The Core Conflict in AI Agent Billing
Billing for AI agents presents a unique engineering challenge. Unlike traditional SaaS where value is tied to a predictable seat license, an agent's value is generated through a non-deterministic series of actions and outcomes. This creates a fundamental conflict for the underlying infrastructure. The system must provide the strict, auditable correctness that billing demands. It must also deliver the high throughput and low latency that real-time agent interactions require. These two goals pull in opposite directions.
We built our outcome resolution layer to solve this conflict. This layer sits between an agent's raw event stream and the final invoice, interpreting complex event sequences to determine billable value. We made the case for why this layer exists in The Missing Layer in AI Agent Monetization. This post is about how we engineered it.
A simple approach, like a cron job that periodically scans a database, is guaranteed to fail. We knew from first principles that such a design collapses under real-world conditions.
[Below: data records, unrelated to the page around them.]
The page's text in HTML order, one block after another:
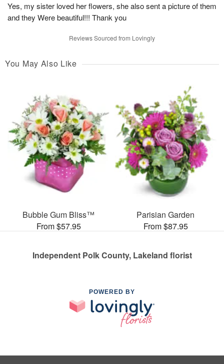
Yes, my sister loved her flowers, she also sent a picture of them
and they Were beautiful!!! Thank you
Reviews Sourced from Lovingly
You May Also Like
Bubble Gum Bliss™
From $57.95
Parisian Garden
From $87.95
Independent Polk County, Lakeland florist
POWERED BY
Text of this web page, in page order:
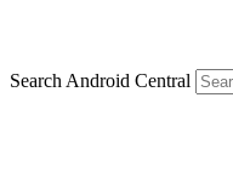
Search Android Central
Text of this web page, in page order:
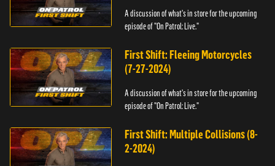
A discussion of what's in store for the upcoming
episode of "On Patrol: Live."
First Shift: Fleeing Motorcycles
(7-27-2024)
A discussion of what's in store for the upcoming
episode of "On Patrol: Live."
First Shift: Multiple Collisions (8-
2-2024)
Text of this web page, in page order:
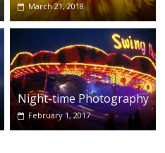
March 21, 2018
Night-time Photography
February 1, 2017
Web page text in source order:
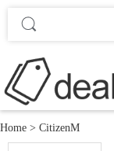
Home > CitizenM
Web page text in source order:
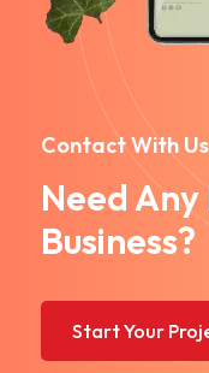
Contact With Us
Need
Business?
Start Your
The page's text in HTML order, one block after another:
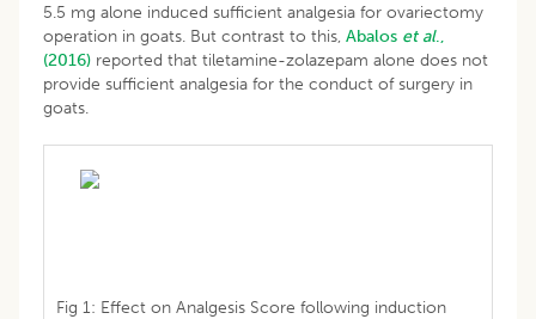
5.5 mg alone induced sufficient analgesia for ovariectomy
operation in goats. But contrast to this, Abalos et al.,
(2016) reported that tiletamine-zolazepam alone does not
provide sufficient analgesia for the conduct of surgery in
goats.
Fig 1: Effect on Analgesis Score following induction
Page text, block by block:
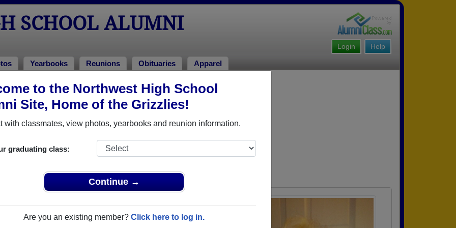
to the Northwest High School
Site, Home of the Grizzlies!
with classmates, view photos, yearbooks and reunion information.
graduating class:
Continue →
Are you an existing member? Click here to log in.
SCHOOL ALUMNI
Help
Login
Yearbooks Reunions Obituaries Apparel
> Rita Montes
that have already claimed their alumni profiles.
of 1958 all the way up to class of 2023.
for free or
to view all their profile
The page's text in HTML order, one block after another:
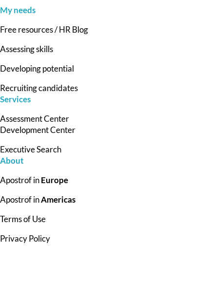
My needs
Free resources / HR Blog
Assessing skills
Developing potential
Recruiting candidates
Services
Assessment Center
Development Center
Executive Search
About
Apostrof inEurope
Apostrof inAmericas
Terms of Use
Privacy Policy

Its failure points are immediate and severe.
- It cannot handle out-of-order or late-arriving events common in distributed systems.
- It offers no clear path for handling reversals or cancellations during a settlement window.
- It lacks a verifiable audit trail, making it impossible to defend a charge to a customer.
- It does not scale to handle bursty, high-volume event streams from thousands of concurrent agents.
This problem's gravity makes a serious infrastructure investment unavoidable. There are no shortcuts to correctness when revenue is on the line.
Solving for Sub-10ms Ingestion Latency
The first requirement for our system was clear. Billing infrastructure must never become a performance bottleneck for the AI agents it serves. This meant accepting and acknowledging events in single-digit milliseconds. From the agent's perspective, sending a billing event had to be a fire-and-forget operation.
To achieve this, we completely decoupled event ingestion from processing. We chose Redpanda as our streaming backbone. When an event arrives at our API, we perform minimal validation, assign a deterministic ID and write it to a durable, ordered log in Redpanda. We then immediately return a success acknowledgment to the client. This keeps the agent's hot path clean and fast. All computationally expensive work, such as database writes, state evaluation and counter updates, happens asynchronously downstream.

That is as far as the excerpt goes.